There are two main membrane filtration modes which can use either microfiltration or ultrafiltration membranes: 1) Direct Flow Filtration (DFF), also known as ”dead-end” filtration, applies the feed stream perpendicular to the membrane face and attempts to pass 100% of the fluid through the membrane, and 2) Tangential Flow Filtration (TFF), also known as crossflow filtration, where the feed stream passes parallel to the membrane face as one portion passes through the membrane (permeate) while the remainder (retentate) is recirculated back to the feed reservoir.
An analogy for understanding the theory behind TFF can be seen in trying to separate sand from pebbles using a sifting screen. The holes in the screen represent the pores in the membrane while the sand and pebbles represent the molecules to be separated. In DFF, the sand and pebble mixture is forced toward the holes in the screen. The smaller sand grains fall through the pores in the screen, but the larger pebbles form a layer on the surface of the screen. This prevents sand grains at the top of the mixture from moving to and through the holes (Figure 1A). With DFF, increasing the pressure simply compresses the mixture without increasing the separation. In contrast, operating in a TFF mode prevents the formation of a restrictive layer by re-circulating the mixture. The process acts like a shaking sifter to remove the pebbles that block the holes in the screen, allowing the sand grains at the top of the mixture to fall toward and through the holes in the screen (Figure 1B).

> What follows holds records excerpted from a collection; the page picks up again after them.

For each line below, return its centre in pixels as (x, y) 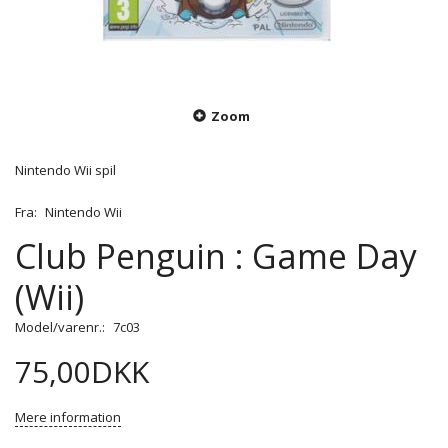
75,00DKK (82, 372)
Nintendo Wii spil (65, 170)
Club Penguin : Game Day (216, 256)
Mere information (68, 417)
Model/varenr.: (61, 327)
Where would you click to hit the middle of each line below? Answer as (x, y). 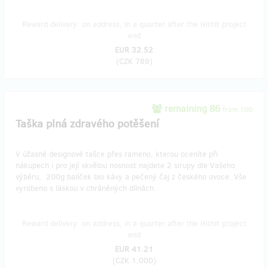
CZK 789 (134, 62)
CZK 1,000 (134, 261)
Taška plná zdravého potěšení (87, 124)
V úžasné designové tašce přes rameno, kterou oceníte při (117, 154)
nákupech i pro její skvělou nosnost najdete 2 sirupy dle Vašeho (125, 166)
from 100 (237, 110)
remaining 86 (192, 109)
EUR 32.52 (134, 50)
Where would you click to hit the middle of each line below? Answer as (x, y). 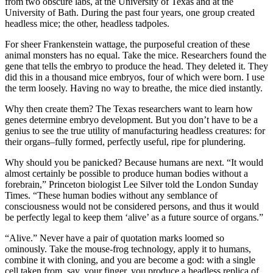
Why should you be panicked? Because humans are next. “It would (134, 162)
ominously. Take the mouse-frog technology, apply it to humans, (128, 249)
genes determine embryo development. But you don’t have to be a (131, 119)
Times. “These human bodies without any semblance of (111, 195)
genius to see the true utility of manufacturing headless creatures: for (135, 130)
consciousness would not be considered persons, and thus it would (132, 206)
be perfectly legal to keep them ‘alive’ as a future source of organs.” (134, 217)
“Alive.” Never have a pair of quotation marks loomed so (115, 238)
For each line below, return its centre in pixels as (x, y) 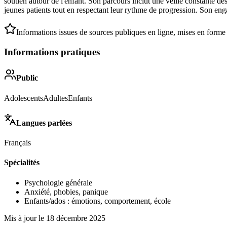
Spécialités (22, 163)
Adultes (55, 98)
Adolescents (24, 98)
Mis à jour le (25, 218)
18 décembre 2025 (76, 218)
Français (17, 143)
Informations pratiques (52, 52)
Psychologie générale (58, 182)
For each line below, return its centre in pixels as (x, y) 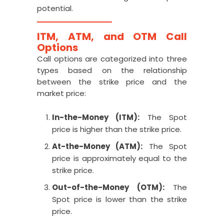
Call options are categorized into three (112, 59)
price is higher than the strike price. (117, 129)
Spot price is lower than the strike (119, 199)
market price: (61, 93)
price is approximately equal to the (119, 158)
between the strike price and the (112, 82)
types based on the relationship (112, 70)
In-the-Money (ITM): (96, 117)
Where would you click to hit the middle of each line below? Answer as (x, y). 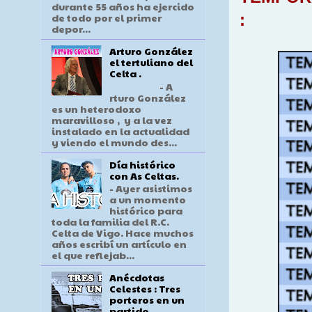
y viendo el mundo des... (114, 142)
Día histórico (142, 164)
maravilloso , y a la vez (112, 119)
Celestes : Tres (145, 289)
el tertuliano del (151, 62)
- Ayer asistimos (150, 188)
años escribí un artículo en (119, 244)
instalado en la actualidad (120, 131)
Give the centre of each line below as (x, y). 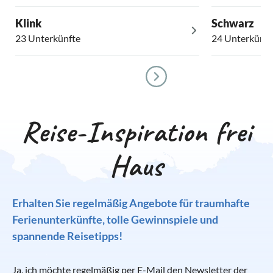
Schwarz (232, 23)
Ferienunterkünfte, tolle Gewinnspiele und (115, 220)
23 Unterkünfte (48, 38)
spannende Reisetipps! (67, 236)
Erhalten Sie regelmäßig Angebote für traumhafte (131, 203)
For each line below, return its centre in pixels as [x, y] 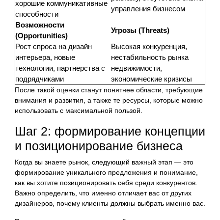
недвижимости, [137, 68]
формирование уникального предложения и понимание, [106, 172]
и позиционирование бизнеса [99, 146]
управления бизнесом [148, 8]
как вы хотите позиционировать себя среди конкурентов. [106, 182]
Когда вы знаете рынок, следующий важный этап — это [104, 162]
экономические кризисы [151, 79]
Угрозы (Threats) [140, 30]
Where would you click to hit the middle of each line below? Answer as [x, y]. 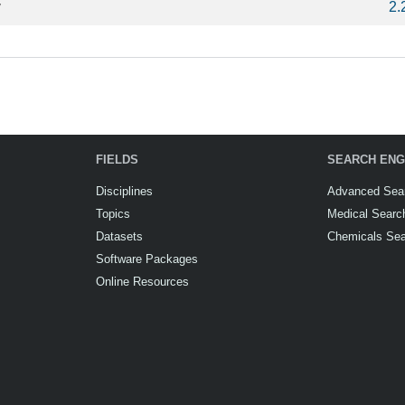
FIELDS [117, 160]
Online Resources [142, 282]
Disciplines [124, 191]
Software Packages [147, 259]
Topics [113, 214]
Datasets [119, 236]

Figure 1Separation of Sand and Pebbles Using a Sifting Screen
(A) Applying direct pressure to the mixture allows the sand grains at the bottom to fall through. A layer of pebbles builds up at the screen surface preventing sand grains at the top from moving to and through the screen.
(B) Shaking the screen breaks up the aggregated pebble layer at the bottom of the mixture and allows for complete fractionation. The crossflow dynamic of the feed stream in tangential flow filtration serves the same purpose as shaking in this example.
In solution, the same effect is encountered for DFF (Figure 2) and for TFF (Figure 3). The flow of sample solution across the membrane surface sweeps away aggregating molecules that form a membrane-clogging gel (gel polarization), allowing molecules smaller than the membrane pores to move toward and through the membrane. Thus, TFF can be faster and more efficient than DFF for size separation.
Figure 2Direct Flow Filtration Process
(A) The feed is directed into the membrane. Molecules larger than the pores accumulate at the membrane surface to form a gel, which fouls the surface, blocking the flow of liquid through the membrane.
(B) As the volume filtered increases, fouling increases and the flux rate decreases rapidly.
Figure 3Tangential Flow Filtration Process
(A) Sample solution flows through the feed channel and along (tangent to) the surface of the membrane as well as through the membrane. The crossflow prevents build up of molecules at the surface that can cause fouling.
(B) The TFF process prevents the rapid decline in flux rate seen in direct flow filtration allowing a greater volume to be processed per unit area of membrane surface.